__Your task__
Go through the entries, filter for the word "speech", and copy every line that has it.

### Excerpted data ###

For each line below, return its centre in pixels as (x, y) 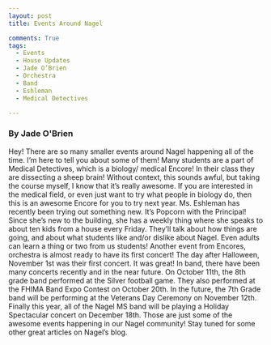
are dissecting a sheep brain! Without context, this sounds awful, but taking (134, 177)
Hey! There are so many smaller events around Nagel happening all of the (131, 151)
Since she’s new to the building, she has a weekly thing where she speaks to (136, 220)
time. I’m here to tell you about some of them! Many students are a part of (131, 160)
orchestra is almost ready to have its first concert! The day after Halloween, (134, 254)
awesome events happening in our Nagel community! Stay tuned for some (132, 323)
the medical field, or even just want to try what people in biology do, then (130, 194)
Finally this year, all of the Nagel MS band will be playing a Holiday (119, 306)
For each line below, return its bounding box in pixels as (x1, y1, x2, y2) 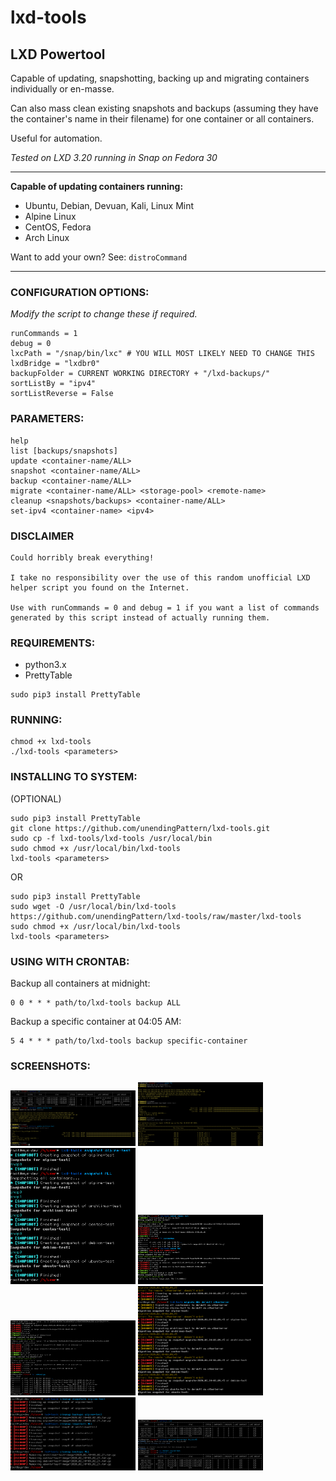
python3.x (24, 659, 67, 671)
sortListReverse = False (10, 389, 114, 399)
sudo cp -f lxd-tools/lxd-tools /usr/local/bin (10, 833, 213, 843)
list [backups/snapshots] (10, 446, 118, 456)
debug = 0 (10, 339, 52, 349)
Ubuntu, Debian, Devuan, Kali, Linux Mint (24, 200, 195, 211)
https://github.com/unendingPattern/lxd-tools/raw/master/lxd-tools (10, 911, 302, 921)
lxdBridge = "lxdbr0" (10, 359, 101, 369)
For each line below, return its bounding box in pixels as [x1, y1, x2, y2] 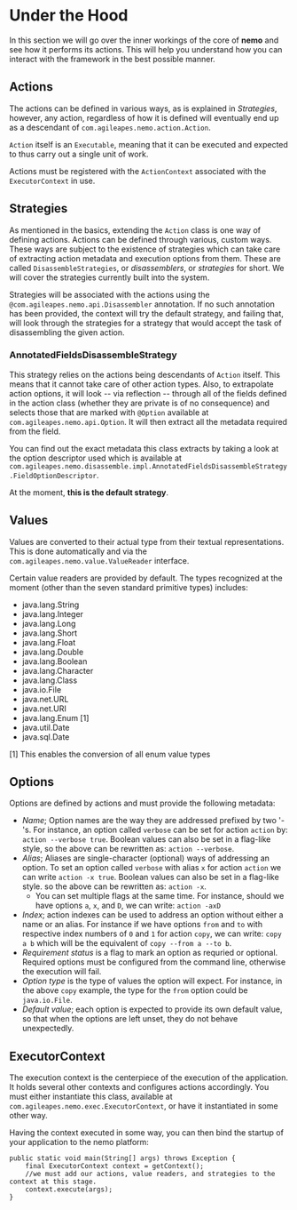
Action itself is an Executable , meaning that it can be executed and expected [9, 139, 288, 149]
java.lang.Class [21, 675, 78, 685]
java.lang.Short [21, 628, 78, 638]
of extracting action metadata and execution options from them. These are [9, 252, 281, 263]
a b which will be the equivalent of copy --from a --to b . [21, 938, 232, 949]
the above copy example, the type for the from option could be [21, 985, 248, 996]
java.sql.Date [21, 731, 70, 742]
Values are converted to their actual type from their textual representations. [9, 536, 285, 547]
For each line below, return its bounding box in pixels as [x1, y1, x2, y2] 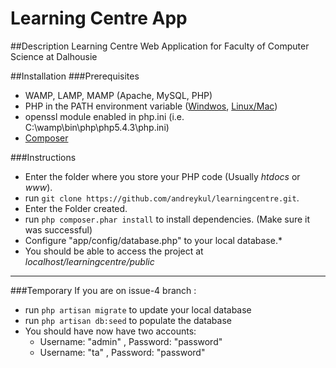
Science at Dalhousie [10, 50, 98, 62]
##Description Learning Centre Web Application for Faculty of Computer [10, 40, 310, 52]
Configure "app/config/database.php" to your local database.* [24, 234, 283, 246]
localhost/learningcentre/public [24, 255, 155, 267]
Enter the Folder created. [24, 202, 128, 214]
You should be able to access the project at [24, 245, 204, 257]
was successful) [24, 223, 93, 236]
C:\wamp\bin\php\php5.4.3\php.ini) [24, 121, 170, 133]
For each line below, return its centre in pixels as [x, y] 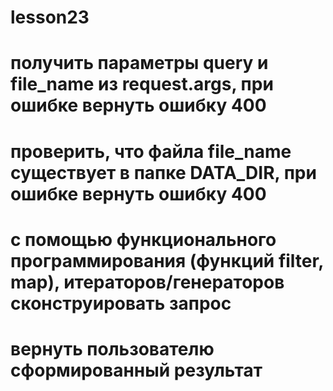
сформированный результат [136, 370]
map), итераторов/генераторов [147, 282]
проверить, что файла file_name [151, 151]
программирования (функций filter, [167, 260]
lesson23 [50, 17]
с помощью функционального [143, 239]
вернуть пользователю [112, 348]
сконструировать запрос [121, 303]
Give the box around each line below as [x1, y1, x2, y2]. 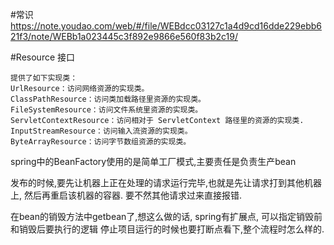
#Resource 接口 [10, 51, 76, 63]
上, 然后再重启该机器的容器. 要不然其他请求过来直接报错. [10, 189, 242, 201]
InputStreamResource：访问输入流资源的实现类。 [10, 126, 193, 136]
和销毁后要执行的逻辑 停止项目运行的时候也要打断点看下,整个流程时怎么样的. [10, 223, 325, 235]
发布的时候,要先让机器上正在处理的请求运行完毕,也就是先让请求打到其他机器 [10, 177, 323, 188]
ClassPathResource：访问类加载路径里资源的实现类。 [10, 94, 206, 104]
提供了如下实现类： [10, 73, 78, 83]
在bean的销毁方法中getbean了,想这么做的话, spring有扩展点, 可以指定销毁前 [10, 211, 323, 222]
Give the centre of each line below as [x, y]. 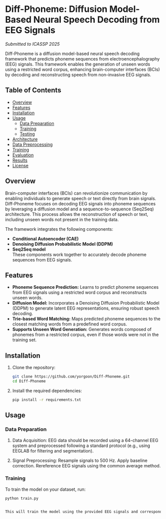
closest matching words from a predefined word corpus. [70, 324]
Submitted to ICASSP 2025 [33, 44]
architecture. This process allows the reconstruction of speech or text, [77, 214]
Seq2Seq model [29, 249]
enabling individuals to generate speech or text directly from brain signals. [81, 198]
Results [20, 160]
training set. [24, 340]
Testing [27, 134]
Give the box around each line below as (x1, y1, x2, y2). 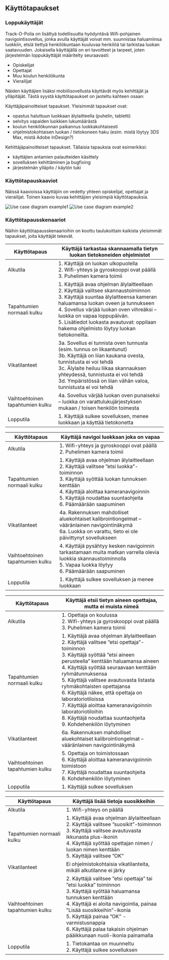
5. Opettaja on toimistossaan (61, 750, 129, 757)
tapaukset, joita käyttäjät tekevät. (5, 233, 74, 239)
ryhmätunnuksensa (61, 670, 107, 677)
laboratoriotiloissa (61, 695, 104, 702)
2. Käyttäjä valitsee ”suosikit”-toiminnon (66, 821, 161, 828)
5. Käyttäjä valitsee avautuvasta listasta (61, 677, 155, 684)
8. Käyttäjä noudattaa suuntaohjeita (61, 715, 146, 722)
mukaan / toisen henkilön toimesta (58, 405, 139, 412)
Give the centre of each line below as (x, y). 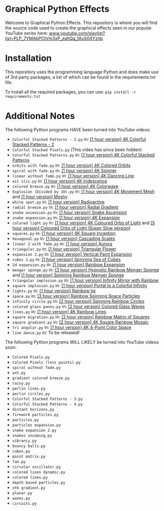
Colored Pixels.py (31, 357)
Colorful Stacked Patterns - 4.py (47, 404)
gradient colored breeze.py (41, 378)
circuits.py (24, 503)
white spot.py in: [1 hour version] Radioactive (58, 202)
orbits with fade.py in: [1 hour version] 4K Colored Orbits (71, 165)
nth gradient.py (29, 488)
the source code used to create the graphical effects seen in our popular (79, 28)
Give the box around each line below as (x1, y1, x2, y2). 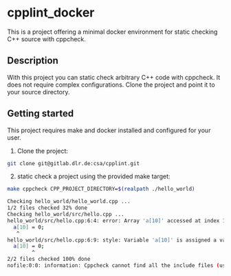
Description (7, 55, 58, 67)
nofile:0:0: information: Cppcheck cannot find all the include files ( (7, 262, 220, 269)
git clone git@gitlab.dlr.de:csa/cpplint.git (7, 160, 140, 167)
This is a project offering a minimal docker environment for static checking (7, 28, 218, 36)
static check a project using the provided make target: (16, 172, 170, 180)
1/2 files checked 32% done (7, 204, 88, 211)
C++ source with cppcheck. (7, 34, 86, 43)
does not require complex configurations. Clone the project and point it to (7, 81, 215, 89)
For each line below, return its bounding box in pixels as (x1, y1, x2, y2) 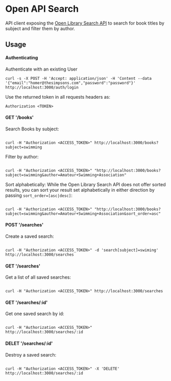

###

__Solution for this exercise__
architecture. This process allows the reconstruction of speech or text, [77, 214]
enabling individuals to generate speech or text directly from brain signals. [81, 198]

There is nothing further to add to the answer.